Bapak, Aku Rindu

Oleh Sri Rita Astuti

Lembayung Senja

Aku terlahir bukan dari keluarga berada. Kedua orang tuaku hanyalah buruh pabrik. Bapak bekerja sebagai buruh di Pabrik pengolahan karet dan ibu bekerja di pabrik kayu lapis. Kedua orang tuaku tak pernah melimpahiku dengan materi, tetapi mereka selalu mencurahi kami.

Aku dan adik adikku dengan kasih sayang yang tak ada habisnya. kami di ajarkan untuk hidup berhemat dan selalu mensyukuri apapun yang kami punya.

Bapak adalah lelaki sederhana yang tak pernah neko neko. Ringan tangan, penyayang dan bertanggung jawab. Bapak orang yang memegang teguh ajaran agama, tak pernah sekalipun pernah kulihat  meninggalkan kewajiban sholat lima waktu.

Beliau akan mengingatkan kami  dengan lemah lembut untuk segera melaksanakan sholat bila waktu sholat telah tiba. Bila waktunya mengaji bapak akan mengantarku ke rumah guru mengaji yang lumayan jauh. Bapak mungkin tak sehebat bapak dari teman temanku yang kerja di kantor, berbaju bagus dan menggunakan kendaraan pribadi. Tapi bapak selalu ada untukku. Tak pernah sekalipun bapak bersikap kasar kepada kami apa lagi memukul . Beliau sangat penyabar.

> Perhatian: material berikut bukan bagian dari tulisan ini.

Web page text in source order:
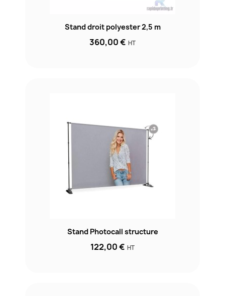
Stand droit polyester 2,5 m
360,00 € HT
Stand Photocall structure
122,00 € HT
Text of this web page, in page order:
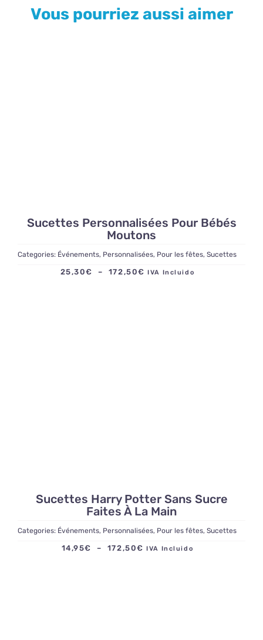
Vous pourriez aussi aimer
Sucettes Personnalisées Pour Bébés
Moutons
Categories: Événements, Personnalisées, Pour les fêtes, Sucettes
25,30€ – 172,50€ Plage
IVA Incluido
Sucettes Harry Potter Sans Sucre
Faites À La Main
Categories: Événements, Personnalisées, Pour les fêtes, Sucettes
14,95€ – 172,50€ Plage
IVA Incluido
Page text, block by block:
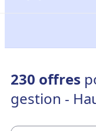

Banyak hal baik yang di ajarkannya tanpa menggurui. Seperti menyingkirkan paku , batu, duri ataupun kulit pisang dari jalan. Beliau tak pernah mendikte kami untuk melakukan itu, tapi bila berjalan bersamanya kita kadang harus bersabar menunggunya yang sering berhenti berjalan hanya untuk membuang benda benda yang membahayakan bagi pengguna jalan yang lain.

Dulu di dekat rumah orang tuaku ada tempat sabung ayam. Ramai sekali orang berdatangan ke gang kami terutama pada hari hari libur. Pada saat itu bapak banyak memelihara ayam. Bukan untuk di sabung tentunya, tapi  hanya untuk membantu perekonomian keluarga .

Ayam dan telurnya kadang di jual. Kadang juga kami konsumsi sendiri. Bapak memiliki beberapa ayam jago yang bagus, besar dan sehat. Beberapa  orang yang gemar sabung ayam telah menyatakan niatnya untuk membeli ayam ayam jago bapak. Tapi bapak tak pernah mau menjualnya walaupun dibayar dengan harga mahal. 

Ketika kutanya apa alasannya tak mau menjual ayam ayam jago itu, bapak menjawab bahwa ia tak akan menjual ayam jago itu karena tahu pasti nantinya ayam ayam itu akan di jadikan hewan aduan.

“Bapak takut dosa,” ujarnya pelan.

Tapi dua hari kemudian ayam ayam jago itu raib dari kandangnya. Sudah bukan hal aneh ayam jago di gang kami pasti akan hilang bila yang punya menolak menjualnya.

“Padahal mereka tak perlu membeli ayam itu, bapak akan berikan dengan cuma cuma asal tujuannya bukan untuk disabung,” kata bapak saat berdiri di depan pintu kandang ayam yang telah terbuka lebar.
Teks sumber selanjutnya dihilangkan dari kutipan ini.